Ahh, 2020. What a year it has been (and yes, we are only just halfway through) 🤦♂️
For the last 6 months, there have been numerous articles written questioning the necessity of the traditional office and the modern workplace.
With millions of workers forced to work from home during the global pandemic, businesses have been quick to adapt to the change in environments, with many debating just how crucial the physical office is in 2020.
Before we get into the important statistics and discussion, let’s begin with a little quiz (give yourself a pat on the back if you get all five).
With many of us have been forced to work from home over the past months, adapting spare rooms into home offices and juggling work and home life, with the line becoming increasingly blurred – we now work and live in the same space, and the previous demarcation between work and personal lives has become a thing of the past.
For some, the added time benefit of not having a lengthy commute to work has meant more time to engage in new hobbies and restoring old routines. For others, the challenge of balancing ‘work time’ from ‘home-time’ has been a much harder transition.
Now that semblances of normality are resuming, and offices are reopening, many are rethinking their attitudes towards the necessity of returning to that commute and forsaking elements of their ‘new normal’.
For months now our team has been debating whether our current climate conditions will herald a new evolution of the office and a shift in attitudes towards ‘flexi-work’ and WFH. After watching countless webinars from experts across the globe, discuss their current workplace challenges, many of us are still undecided.
After much debate, the facts remain – out here in regional Australia, we are yet to see any real positive shift towards WFH culture that major cities are seeing across the globe.
At the height of the first wave, many regional businesses encouraged staff to work from home, but still kept the doors open for staff wanting to work from the office, with strict social distancing measures in place. Fast forward three months and very little has changed.
Given that the majority of outbreaks have occurred in metropolitan areas of Sydney and Melbourne, most regional businesses are continuing to open their doors to employees, as well as give them the option to work from home.
Speaking with members of the business community, many indicated quite strongly that once the novelty of ‘work from home’ wore off, they were actually excited to return to the office.
Fundamentally, working conditions in regional towns are very different for those working in major cities. On average, commute times are shorter and working conditions tend to be more flexible, with many young professionals looking to raise young families away from the hustle and bustle of suburban cities.
However, regional businesses certainly can’t afford to fall behind when it comes to delivering positive work experiences and office environments for their staff.
With the event of COVID-19, many national businesses have started to crunch the numbers to determine if a switch to the bush, could prove a masterstroke for their bottom line.
With ten major Australian businesses signed up to the Regional Australia Council 2031 – the commitment to making flexible long-term employment a reality for workers is an encouraging sign for regional towns who have toiled through years of drought and most recently, devastating bushfires.
Speaking directly with business owners the overall assessment of the current workplace situation remains positive.
“We are seeing high numbers of staff returning to the office and adhering to strict COVID policy measures.
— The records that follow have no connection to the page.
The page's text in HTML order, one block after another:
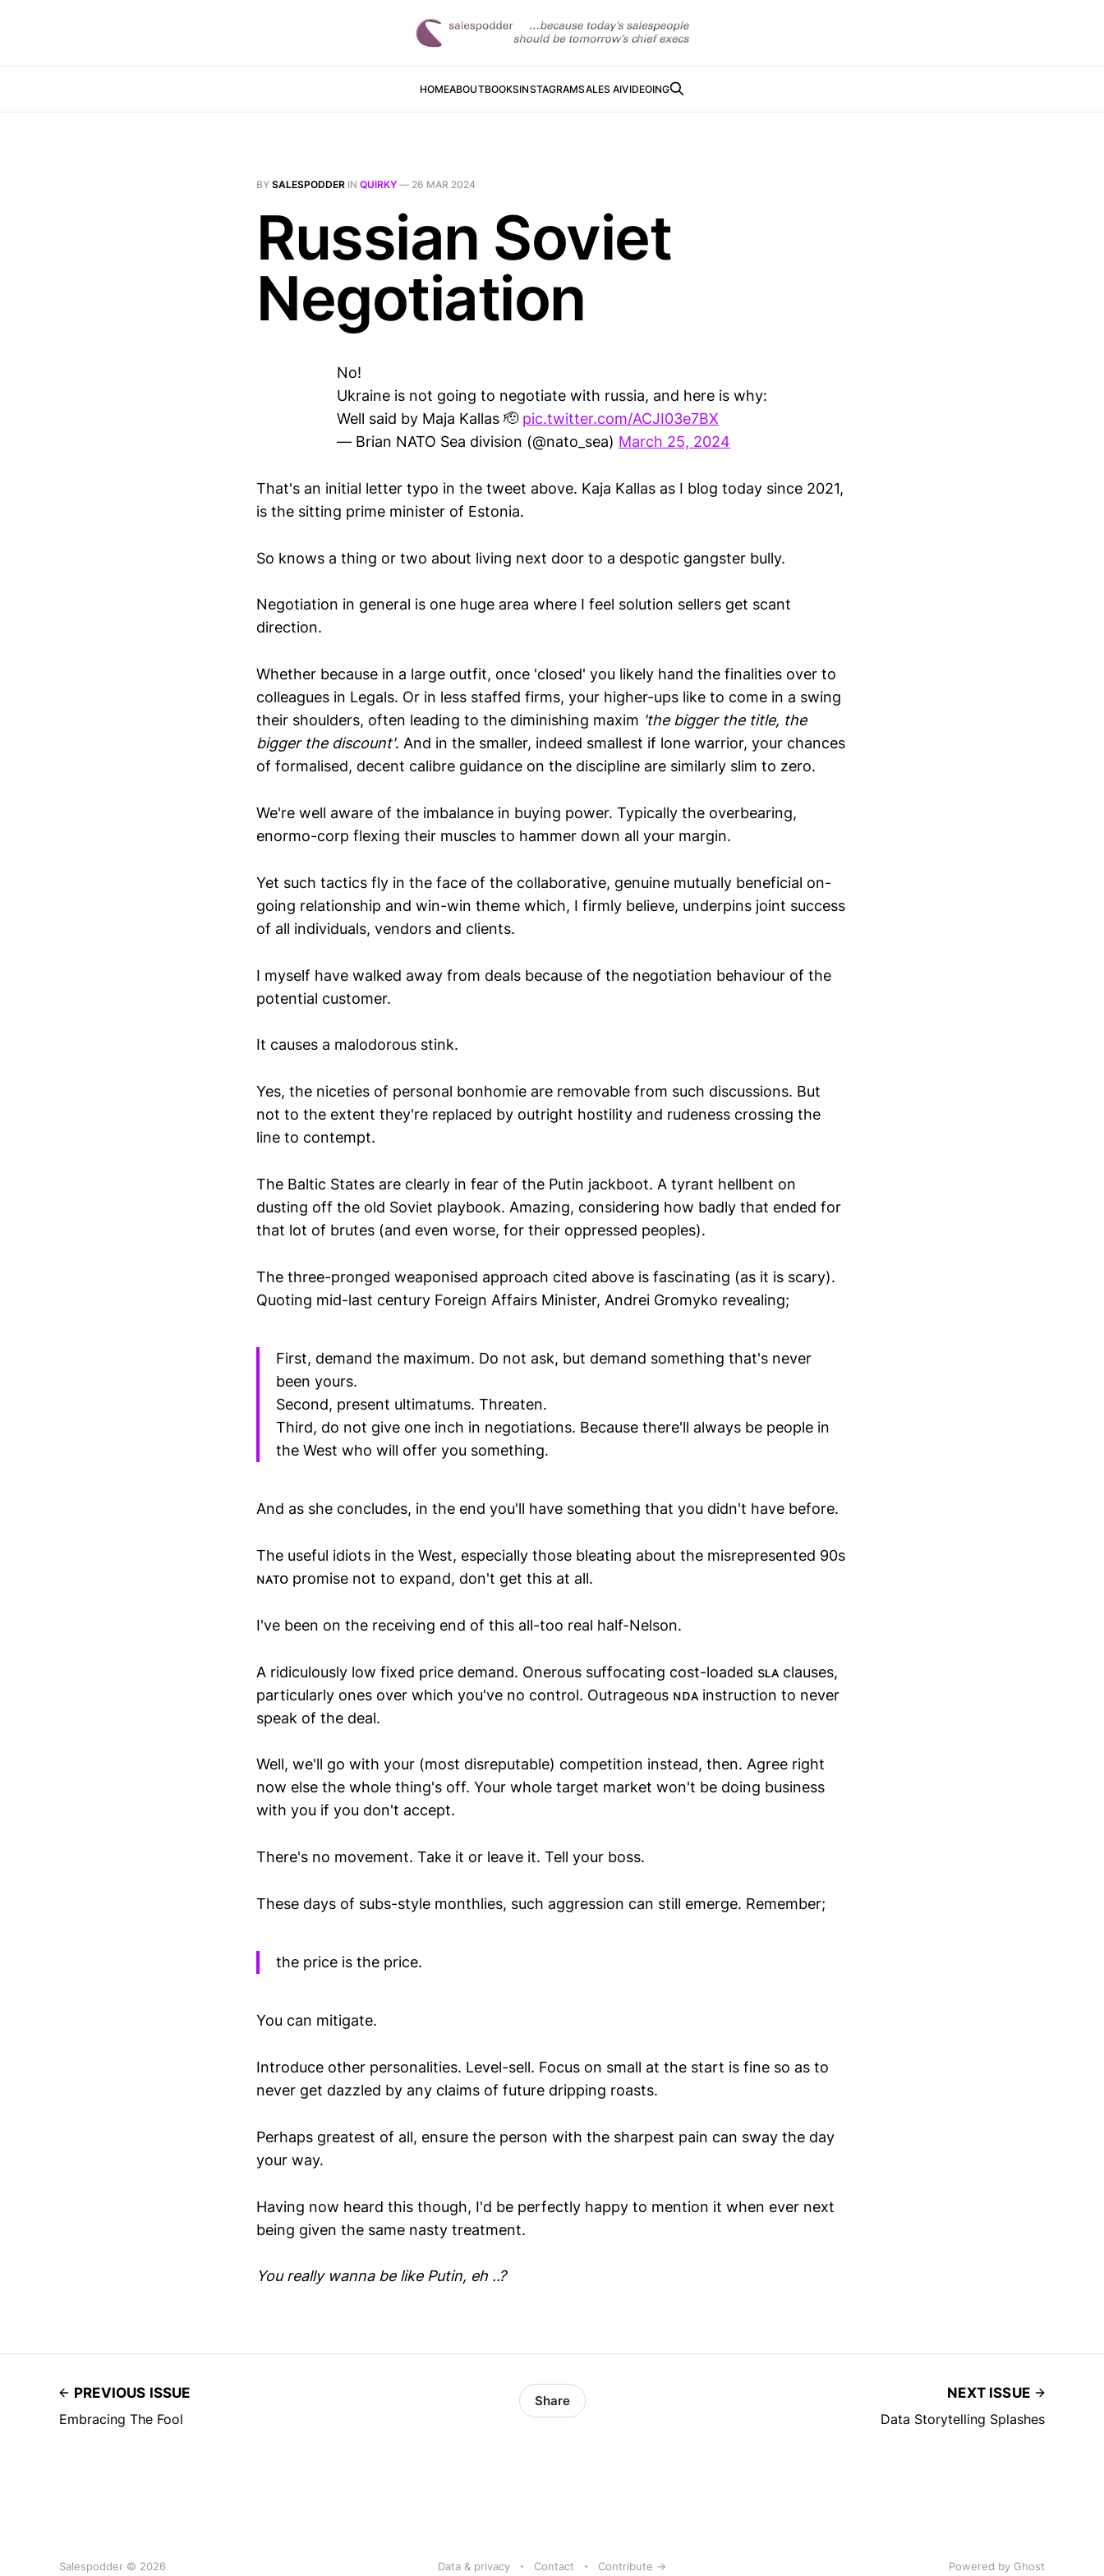
HOMEABOUTBOOKSINSTAGRAMSALES AIVIDEOING
BY SALESPODDER IN QUIRKY — 26 MAR 2024
Russian Soviet
Negotiation
No!
Ukraine is not going to negotiate with russia, and here is why:
Well said by Maja Kallas 🫡 pic.twitter.com/ACJI03e7BX
— Brian NATO Sea division (@nato_sea) March 25, 2024
That's an initial letter typo in the tweet above. Kaja Kallas as I blog today since 2021,
is the sitting prime minister of Estonia.
So knows a thing or two about living next door to a despotic gangster bully.
Negotiation in general is one huge area where I feel solution sellers get scant
direction.
Whether because in a large outfit, once 'closed' you likely hand the finalities over to
colleagues in Legals. Or in less staffed firms, your higher-ups like to come in a swing
their shoulders, often leading to the diminishing maxim 'the bigger the title, the
bigger the discount'. And in the smaller, indeed smallest if lone warrior, your chances
of formalised, decent calibre guidance on the discipline are similarly slim to zero.
We're well aware of the imbalance in buying power. Typically the overbearing,
enormo-corp flexing their muscles to hammer down all your margin.
Yet such tactics fly in the face of the collaborative, genuine mutually beneficial on-
going relationship and win-win theme which, I firmly believe, underpins joint success
of all individuals, vendors and clients.
I myself have walked away from deals because of the negotiation behaviour of the
potential customer.
It causes a malodorous stink.
Yes, the niceties of personal bonhomie are removable from such discussions. But
not to the extent they're replaced by outright hostility and rudeness crossing the
line to contempt.
The Baltic States are clearly in fear of the Putin jackboot. A tyrant hellbent on
dusting off the old Soviet playbook. Amazing, considering how badly that ended for
that lot of brutes (and even worse, for their oppressed peoples).
The three-pronged weaponised approach cited above is fascinating (as it is scary).
Quoting mid-last century Foreign Affairs Minister, Andrei Gromyko revealing;
First, demand the maximum. Do not ask, but demand something that's never
been yours.
Second, present ultimatums. Threaten.
Third, do not give one inch in negotiations. Because there'll always be people in
the West who will offer you something.
And as she concludes, in the end you'll have something that you didn't have before.
The useful idiots in the West, especially those bleating about the misrepresented 90s
ɴᴀᴛᴏ promise not to expand, don't get this at all.
I've been on the receiving end of this all-too real half-Nelson.
A ridiculously low fixed price demand. Onerous suffocating cost-loaded sʟᴀ clauses,
particularly ones over which you've no control. Outrageous ɴᴅᴀ instruction to never
speak of the deal.
Well, we'll go with your (most disreputable) competition instead, then. Agree right
now else the whole thing's off. Your whole target market won't be doing business
with you if you don't accept.
There's no movement. Take it or leave it. Tell your boss.
These days of subs-style monthlies, such aggression can still emerge. Remember;
the price is the price.
You can mitigate.
Introduce other personalities. Level-sell. Focus on small at the start is fine so as to
never get dazzled by any claims of future dripping roasts.
Perhaps greatest of all, ensure the person with the sharpest pain can sway the day
your way.
Having now heard this though, I'd be perfectly happy to mention it when ever next
being given the same nasty treatment.
You really wanna be like Putin, eh ..?
PREVIOUS ISSUE
Embracing The Fool
Share
NEXT ISSUE
Data Storytelling Splashes
Salespodder © 2026 Data & privacy Contact Contribute → Powered by Ghost

If everyone can just stay away from Sydney and Melbourne we should continue to operate as normal”.
As for whether or not they would be looking to downsize their current office space, the overwhelming conscientious was a resounding – No.
Working with our own Formline clients, we are witnessing a trend towards creating spaces that are less traditionally defined and linear i.e. an open plan desk space for working, meeting rooms for collaboration, and breakout spaces for coffee and lunch.
The layout and design of the space are increasingly being dictated by employee needs and increasingly, we are being asked to design and build workplaces which include dedicated spaces for concentrated work, be they 1-person pods or quiet library inspired spaces, for collaboration outside of a meeting room in open collaboration spaces which facilitate more movement and general interactivity, and for relaxation in enhanced breakout spaces and even spaces to allow staff to unwind.
The current pandemic was forced upon us but one of its intriguing byproducts has been an increased focus on how effective we as employees can be outside of the normal work environment, but also the future of the office space and how we can reshape it into something far more effective and accommodating of modern employee needs.
The hub concept is one we believe will gather momentum and is not that dissimilar to the concept of co-working spaces, but in this case, they would be designed to suit a singular brand, not multiple SMEs.
As for determining how busy office traffic will be day-to-day? It is clear that many regional businesses will encourage staff to potentially work 1-2 days at home if they need they require flexibility (i.e raising young families, living remotely). Ideally, the office space will continue to be the optimal place for collaboration and engagement.
We live in interesting times and how the workplace evolves over the coming years will be watched keenly by employers, employees and office designers like Formline, but one thing is for sure, change is coming, and coming fast.